投稿者: karib_sotai

  • 東京操体フォーラムに寄せて(辻 知喜)

    昨年、東京操体フォーラムには新しい実行委員が加わりました。辻知喜さんのコメントをどうぞ。

    前回の秋に引き続き、2日間の開催です。臨床家向けの秋のフォーラムに対し、一般、初学者向けの春としてはかつてない充実した内容を提供できることと思います。操体の歴史、変遷、そして現在進化し続ける姿をじっくり御覧下さい。
    今春、自著を出版予定の草階実行委員の「歩き方について」、今回の目玉企画と言っても過言ではない、かつての温古堂を知る、現在今顧問の奥様でもあるミヨちゃんこと今美代子さんと三浦理事長との対談は、個人的にも楽しみにしております。

    操体に興味のある方、これから操体を学びたい方、臨床を行っている方まで新たな気付きを持てる2日間です。
    御参加をお待ちしております。

    辻知喜

  • 東京操体フォーラムに寄せて(横森 昌裕)

    こんにちは。東京操体フォーラムの畠山です。

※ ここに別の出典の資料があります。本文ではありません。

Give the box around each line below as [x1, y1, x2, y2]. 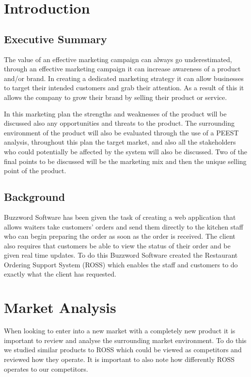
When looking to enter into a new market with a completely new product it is [4, 326, 235, 336]
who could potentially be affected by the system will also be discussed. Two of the [4, 146, 248, 156]
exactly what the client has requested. [4, 269, 116, 279]
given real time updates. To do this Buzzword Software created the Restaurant [4, 250, 238, 260]
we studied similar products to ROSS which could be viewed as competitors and [4, 344, 242, 355]
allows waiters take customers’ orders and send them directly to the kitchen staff [4, 221, 243, 231]
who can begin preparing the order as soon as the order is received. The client [4, 231, 235, 241]
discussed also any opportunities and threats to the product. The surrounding [4, 118, 235, 128]

横森さんのコメントを掲載します。
    フォーラムにいらして、日焼けした笑顔の素敵なナイスガイを見たらそれは横森さんです♪本当に勉強熱心な方です。

    私は理学療法士として13年目になります。操体を学び始めてからはまだまだ浅い若輩者ですが、操体の魅力については胸をはって皆様に勧めることができます。今の治療に疑問などはありませんか?私が操体に出会う前の疑問・悩みを提示してみたいと思います。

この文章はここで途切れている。